Moral Change or Noise? On Problems of Aligning AI With Temporally Unstable Human Feedback
Vijay Keswani, Cyrus Cousins, Breanna Nguyen, Vincent Conitzer, Hoda Heidari, Jana Schaich Borg, Walter Sinnott-Armstrong
TL;DR
This work investigates how temporally unstable human moral preferences challenge AI alignment in high-stakes domains. Through a longitudinal kidney-allocation experiment with over 400 participants across up to five sessions, the authors quantify two forms of preference drift—response instability and model instability—and demonstrate that both degrade predictive alignment performance over time. They categorize participants into four groups based on stability metrics and show that unstable groups incur substantially higher prediction errors across three modeling paradigms, highlighting the need to distinguish legitimate preference changes from noise.
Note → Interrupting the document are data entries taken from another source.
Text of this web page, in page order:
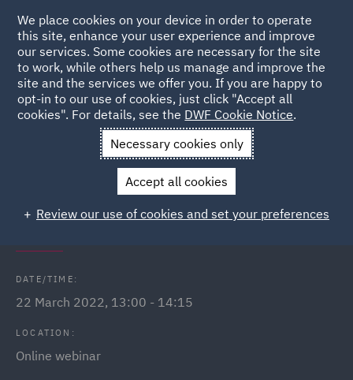
Back to Events
News and Insights Events
Employment Law Update
Employment Law Update - March
2022
DATE/TIME:
22 March 2022, 13:00 - 14:15
LOCATION:
Online webinar
We place cookies on your device in order to operate
this site, enhance your user experience and improve
our services. Some cookies are necessary for the site
to work, while others help us manage and improve the
site and the services we offer you. If you are happy to
opt-in to our use of cookies, just click "Accept all
cookies". For details, see the DWF Cookie Notice.
Necessary cookies only
Accept all cookies
Review our use of cookies and set your preferences
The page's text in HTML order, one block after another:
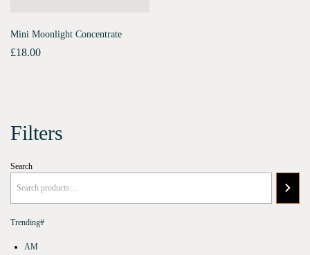
Filters
Search
Trending#
AM
Mini Moonlight Concentrate
£18.00
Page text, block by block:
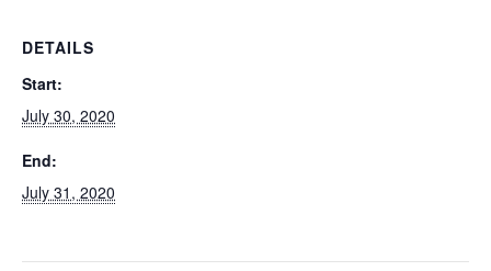
DETAILS
Start:
July 30, 2020
End:
July 31, 2020
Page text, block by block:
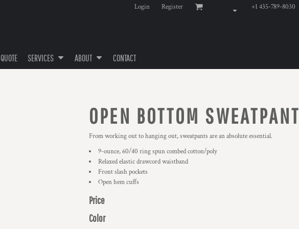
Login Register +1 435-789-8030
SERVICES ABOUT CONTACT
OPEN BOTTOM SWEATPANT
From working out to hanging out, sweatpants are an absolute essential.
9-ounce, 60/40 ring spun combed cotton/poly
Relaxed elastic drawcord waistband
Front slash pockets
Open hem cuffs
Price
Color
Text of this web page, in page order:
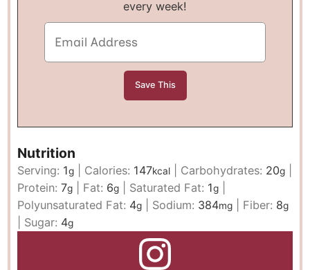
every week!
Nutrition
Serving: 1g Calories: 147kcal Carbohydrates: 20g
Protein:7g Fat: 6g Saturated Fat: 1g
Polyunsaturated Fat: 4g Sodium: 384mg Fiber: 8g
Sugar: 4g
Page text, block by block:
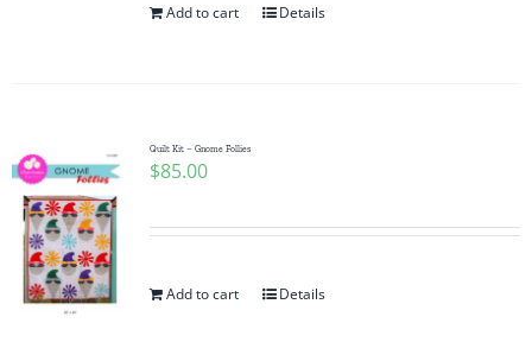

The study discusses normative questions about what to align to when preferences drift and offers technical paths toward dynamic, robust alignment, including richer data collection and interactive, evaluative feedback beyond single-session choice data.
Abstract
Alignment methods in moral domains seek to elicit moral preferences of human stakeholders and incorporate them into AI. This presupposes moral preferences as static targets, but such preferences often evolve over time. Proper alignment of AI to dynamic human preferences should ideally account for "legitimate" changes to moral reasoning, while ignoring changes related to attention deficits, cognitive biases, or other arbitrary factors. However, common AI alignment approaches largely neglect temporal changes in preferences, posing serious challenges to proper alignment, especially in high-stakes applications of AI, e.g., in healthcare domains, where misalignment can jeopardize the trustworthiness of the system and yield serious individual and societal harms. This work investigates the extent to which people's moral preferences change over time, and the impact of such changes on AI alignment. Our study is grounded in the kidney allocation domain, where we elicit responses to pairwise comparisons of hypothetical kidney transplant patients from over 400 participants across 3-5 sessions. We find that, on average, participants change their response to the same scenario presented at different times around 6-20% of the time (exhibiting "response instability"). Additionally, we observe significant shifts in several participants' retrofitted decision-making models over time (capturing "model instability"). The predictive performance of simple AI models decreases as a function of both response and model instability. Moreover, predictive performance diminishes over time, highlighting the importance of accounting for temporal changes in preferences during training. These findings raise fundamental normative and technical challenges relevant to AI alignment, highlighting the need to better understand the object of alignment (what to align to) when user preferences change significantly over time.